This week I’ll be taking the boat to the airport to leave Sierra Leone, three months to the day since I arrived.

I remember the apprehension I felt when I first came in on that boat, mainly at the enormity of the task and the scale of the crisis.

In October last year we were preparing ourselves for the possibility that 1.4 million people would be infected with Ebola by the end of the year if we didn’t massively step up our efforts. 

As of 25 January WHO figures show 21,724 reported cases of Ebola in the outbreak, with 8,641 deaths and the graphs finally seem to be flattening out, showing fewer cases per day.  It’s still too many lives needlessly lost, but thankfully not our worst case scenario. 

At last, districts in Sierra Leone are crossing the ‘Ebola free’ threshold, having passed 42 days without a new case.  While we can’t be complacent, we can see that it is possible to effectively stop the spread of this appalling disease, and we know what it takes to do it. 

I feel a sense of relief that we were able to prevent the worst and our optimism albeit small is allowed to grow a little every day, as the number of cases falls.

So many people have made an extraordinary effort to get us to this point: the local health workers who selflessly stepped up to care for the sick and dying, 221 of whom here in Sierra Leone lost their lives to Ebola; the brave men and women who volunteered to join burial teams and dig graves, every day facing the strain of grieving families; and the people across the UK who generously donated to CAFOD and the Disasters and Emergency Committee (DEC) appeals

In some ways, I find it hard to reflect on my time here, because I found, like so many others, the only way to deal with things was to roll up my sleeves and get on with the job. There were moments when despite that, the gravity and terrible sadness of what we were doing crept into some of the essential practical tasks that we needed to carry out.

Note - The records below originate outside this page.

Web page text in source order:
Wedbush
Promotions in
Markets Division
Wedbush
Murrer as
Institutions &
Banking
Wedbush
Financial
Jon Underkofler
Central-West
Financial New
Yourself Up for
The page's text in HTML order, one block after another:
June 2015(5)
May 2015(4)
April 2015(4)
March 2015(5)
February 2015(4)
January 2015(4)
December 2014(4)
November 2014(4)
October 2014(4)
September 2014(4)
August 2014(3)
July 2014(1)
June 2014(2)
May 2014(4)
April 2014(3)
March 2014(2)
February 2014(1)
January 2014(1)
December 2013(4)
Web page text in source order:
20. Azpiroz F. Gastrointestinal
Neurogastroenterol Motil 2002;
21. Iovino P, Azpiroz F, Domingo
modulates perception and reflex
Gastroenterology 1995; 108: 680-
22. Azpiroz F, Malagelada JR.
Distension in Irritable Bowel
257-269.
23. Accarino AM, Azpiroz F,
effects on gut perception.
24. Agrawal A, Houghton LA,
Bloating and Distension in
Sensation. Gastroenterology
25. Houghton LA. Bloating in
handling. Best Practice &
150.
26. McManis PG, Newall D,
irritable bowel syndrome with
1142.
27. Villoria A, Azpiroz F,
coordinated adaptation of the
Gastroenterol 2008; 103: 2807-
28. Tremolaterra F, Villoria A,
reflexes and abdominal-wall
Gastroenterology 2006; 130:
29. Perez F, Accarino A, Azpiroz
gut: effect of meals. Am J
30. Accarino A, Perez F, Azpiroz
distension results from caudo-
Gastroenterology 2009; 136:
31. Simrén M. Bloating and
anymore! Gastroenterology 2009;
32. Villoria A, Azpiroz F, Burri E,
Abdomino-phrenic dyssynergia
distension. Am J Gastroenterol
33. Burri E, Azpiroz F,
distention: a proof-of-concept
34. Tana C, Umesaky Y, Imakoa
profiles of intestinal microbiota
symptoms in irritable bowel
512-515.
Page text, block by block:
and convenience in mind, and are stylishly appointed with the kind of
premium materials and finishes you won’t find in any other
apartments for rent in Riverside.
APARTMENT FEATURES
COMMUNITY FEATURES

I remember my visit to one of our grave digging teams to learn how to plot cemeteries, I was keen to see how we could map out the space as effectively as possible.

 

Inspecting the strings and sticks criss-crossing the field, I scribbled notes about dimensions and time taken to dig six feet into the stony ground.  As I asked why some rectangles were bigger than others, I felt a terrible pang as I realised that I was standing on a patch of grass that would soon become a child’s grave, and that there were twenty more such spaces stretched out in front of me. 

When inspecting grave markers to check for vital information and legibility of the handwriting, and taking a picture for the record, I paused and really registered what I was taking a photo of - the grave of Morlai - a baby girl who had died last October aged eleven months. When I return home, I will be able to touch people again – it’s something you miss here: no handshakes, no hugs, and no squeezes of affection that go such a long way to make you feel connected.

It’s a gradual realisation that something is missing from your life that has given me a glimpse of the isolation that Ebola has imposed on people here.

I’m also a little nervous about how people will treat me when I return home.  Even though the work that we have been doing is low risk, some friends in the UK have requested that we don’t meet for three weeks when I’m back.  I know there is no need for a quarantine period but I understand they’re afraid and I don’t want to make them feel uncomfortable. 

Again it’s a small insight into the rejection and stigmatisation that Ebola survivors, health and response workers have faced here, we often hear stories of people being thrown out of their homes and ostracised by their communities, and even families.  

We know for sure that Sierra Leone and the other Ebola affected countries in West Africa need support to rebuild their lives, jobs and health care systems. Reaching zero new cases of this appalling disease isn’t enough, the work of development extends to tackling extreme poverty that enabled the Ebola virus to ravage this beautiful country.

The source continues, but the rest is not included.